Koma.id– Wacana pemberian gelar Pahlawan Nasional kepada mantan Presiden Soeharto terus ditolak keras. Bahkan hal itu diwujudkan dalam sejumlah petisi online di platform Change.org yang telah mengumpulkan ribuan tanda tangan.
Hingga Senin (27/10/2025), dua petisi yang menonjol adalah “Tolak Gelar Pahlawan Nasional untuk Soeharto!” dari Gerakan Masyarakat Sipil Adili Soeharto dan “Tolak Soeharto Jadi Pahlawan Nasional!” oleh Asep Nurdin. Petisi pertama yang dibuat pada 8 April 2025 telah ditandatangani oleh lebih dari 9.500 orang. Sementara itu, petisi kedua yang diunggah pada 25 Oktober 2025 telah memperoleh dukungan dari 410 orang.
Dalam deskripsinya, para penolak beralasan bahwa Soeharto dinilai memiliki rekam jejak kelam dalam pelanggaran Hak Asasi Manusia (HAM) berat. Beberapa peristiwa yang disebutkan antara lain penembakan misterius (petrus), tragedi Tanjung Priok, penghilangan paksa aktivis, serta peristiwa Trisakti dan Semanggi.

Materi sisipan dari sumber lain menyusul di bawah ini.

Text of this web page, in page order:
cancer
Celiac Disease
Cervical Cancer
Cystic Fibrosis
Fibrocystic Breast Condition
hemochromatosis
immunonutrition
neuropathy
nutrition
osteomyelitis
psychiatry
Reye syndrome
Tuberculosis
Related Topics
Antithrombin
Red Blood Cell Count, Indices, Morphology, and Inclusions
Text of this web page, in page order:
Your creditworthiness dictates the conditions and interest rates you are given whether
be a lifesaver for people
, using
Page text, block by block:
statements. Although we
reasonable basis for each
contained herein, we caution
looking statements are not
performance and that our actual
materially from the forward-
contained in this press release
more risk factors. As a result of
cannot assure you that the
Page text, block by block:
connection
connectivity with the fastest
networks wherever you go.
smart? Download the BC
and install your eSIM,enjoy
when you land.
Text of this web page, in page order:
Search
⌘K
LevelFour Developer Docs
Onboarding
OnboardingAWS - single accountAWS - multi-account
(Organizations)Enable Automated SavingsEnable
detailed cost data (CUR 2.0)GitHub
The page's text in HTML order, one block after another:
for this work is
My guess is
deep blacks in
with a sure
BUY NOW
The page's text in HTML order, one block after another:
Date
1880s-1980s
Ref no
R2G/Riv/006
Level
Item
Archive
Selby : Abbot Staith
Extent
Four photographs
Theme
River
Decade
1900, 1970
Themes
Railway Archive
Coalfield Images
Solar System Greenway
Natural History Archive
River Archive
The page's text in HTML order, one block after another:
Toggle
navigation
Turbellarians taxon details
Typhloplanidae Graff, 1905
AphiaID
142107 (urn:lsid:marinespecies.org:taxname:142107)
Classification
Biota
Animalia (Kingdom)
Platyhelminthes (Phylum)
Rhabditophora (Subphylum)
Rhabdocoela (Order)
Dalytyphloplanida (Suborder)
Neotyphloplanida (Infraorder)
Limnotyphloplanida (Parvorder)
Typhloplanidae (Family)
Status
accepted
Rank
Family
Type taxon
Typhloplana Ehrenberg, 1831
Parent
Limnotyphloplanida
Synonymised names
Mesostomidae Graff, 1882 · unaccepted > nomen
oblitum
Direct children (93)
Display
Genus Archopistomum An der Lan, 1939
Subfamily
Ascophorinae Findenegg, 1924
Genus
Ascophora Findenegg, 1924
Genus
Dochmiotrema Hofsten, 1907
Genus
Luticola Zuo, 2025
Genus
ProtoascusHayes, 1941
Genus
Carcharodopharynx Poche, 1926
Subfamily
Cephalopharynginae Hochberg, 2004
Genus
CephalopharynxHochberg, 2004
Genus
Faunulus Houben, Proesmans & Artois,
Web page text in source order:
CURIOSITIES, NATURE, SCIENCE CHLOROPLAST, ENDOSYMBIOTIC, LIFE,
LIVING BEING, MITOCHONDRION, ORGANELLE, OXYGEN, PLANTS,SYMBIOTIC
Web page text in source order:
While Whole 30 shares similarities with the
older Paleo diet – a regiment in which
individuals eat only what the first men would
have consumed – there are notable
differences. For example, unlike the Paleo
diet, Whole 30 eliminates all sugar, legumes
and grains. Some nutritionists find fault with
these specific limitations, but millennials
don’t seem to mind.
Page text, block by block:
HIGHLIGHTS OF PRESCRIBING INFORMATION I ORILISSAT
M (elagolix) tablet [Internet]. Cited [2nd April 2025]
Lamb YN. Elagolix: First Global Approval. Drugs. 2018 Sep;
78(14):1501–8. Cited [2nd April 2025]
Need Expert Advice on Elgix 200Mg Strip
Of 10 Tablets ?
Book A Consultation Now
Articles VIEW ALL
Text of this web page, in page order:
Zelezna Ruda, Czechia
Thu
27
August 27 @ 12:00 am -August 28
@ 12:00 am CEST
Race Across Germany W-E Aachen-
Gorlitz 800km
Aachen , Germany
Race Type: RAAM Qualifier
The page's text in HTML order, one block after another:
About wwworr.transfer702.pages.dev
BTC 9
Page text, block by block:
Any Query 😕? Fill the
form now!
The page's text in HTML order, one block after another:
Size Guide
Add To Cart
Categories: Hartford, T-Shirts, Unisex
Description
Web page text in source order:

Selain isu HAM, Soeharto juga dikaitkan dengan praktik Korupsi, Kolusi, dan Nepotisme (KKN). Petisi tersebut mengutip putusan Mahkamah Agung No. 140 PK/Pdt/2015 yang menetapkan Yayasan Supersemar pimpinan Soeharto telah melakukan perbuatan melawan hukum dan wajib membayar ganti rugi ratusan miliar rupiah kepada negara. Sebuah laporan Stolen Asset Recovery (StAR) dari UNODC dan Bank Dunia pada 2007 juga menempatkan Soeharto sebagai pemimpin paling korup di dunia abad ke-20.

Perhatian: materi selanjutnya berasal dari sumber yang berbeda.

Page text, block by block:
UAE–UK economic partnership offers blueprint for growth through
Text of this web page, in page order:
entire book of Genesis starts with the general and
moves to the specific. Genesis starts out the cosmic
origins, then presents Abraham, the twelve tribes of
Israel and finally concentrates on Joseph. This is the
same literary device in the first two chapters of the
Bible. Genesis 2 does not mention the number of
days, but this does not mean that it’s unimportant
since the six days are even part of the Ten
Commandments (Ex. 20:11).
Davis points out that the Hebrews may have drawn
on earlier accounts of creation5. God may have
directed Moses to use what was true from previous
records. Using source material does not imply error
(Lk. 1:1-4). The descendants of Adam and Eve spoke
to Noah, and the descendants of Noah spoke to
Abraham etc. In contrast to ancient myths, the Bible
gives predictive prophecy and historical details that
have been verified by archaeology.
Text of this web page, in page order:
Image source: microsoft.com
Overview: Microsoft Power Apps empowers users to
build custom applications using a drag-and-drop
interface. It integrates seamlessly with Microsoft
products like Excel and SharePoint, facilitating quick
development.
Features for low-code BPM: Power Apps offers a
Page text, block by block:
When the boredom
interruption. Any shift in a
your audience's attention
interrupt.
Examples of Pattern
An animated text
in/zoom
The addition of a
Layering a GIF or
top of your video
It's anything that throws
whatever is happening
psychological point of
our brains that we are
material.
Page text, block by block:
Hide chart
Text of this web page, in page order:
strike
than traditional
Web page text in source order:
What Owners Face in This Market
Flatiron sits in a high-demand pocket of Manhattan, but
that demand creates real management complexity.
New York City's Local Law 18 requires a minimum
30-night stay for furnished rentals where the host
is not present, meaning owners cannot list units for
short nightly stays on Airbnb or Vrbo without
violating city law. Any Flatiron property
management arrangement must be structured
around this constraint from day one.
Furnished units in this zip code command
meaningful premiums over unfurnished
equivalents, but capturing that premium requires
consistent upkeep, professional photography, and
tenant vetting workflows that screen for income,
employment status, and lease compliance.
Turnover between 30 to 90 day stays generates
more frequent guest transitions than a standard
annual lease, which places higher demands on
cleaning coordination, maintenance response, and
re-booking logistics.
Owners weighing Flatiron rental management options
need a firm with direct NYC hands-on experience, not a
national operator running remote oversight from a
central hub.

Gerakan Masyarakat Sipil Adili Soeharto menegaskan bahwa penghentian proses hukum terhadap Soeharto pada 2006 atas alasan kesehatan tidak menghapus kesalahannya. Mereka menyatakan bahwa Soeharto dinilai tidak memenuhi syarat integritas moral dan keteladanan sebagaimana diatur dalam UU No. 20 Tahun 2009. Publik diajak untuk menyebarkan tagar #TolakGelarPahlawanSoeharto dan #SoehartoBukanPahlawan di media sosial.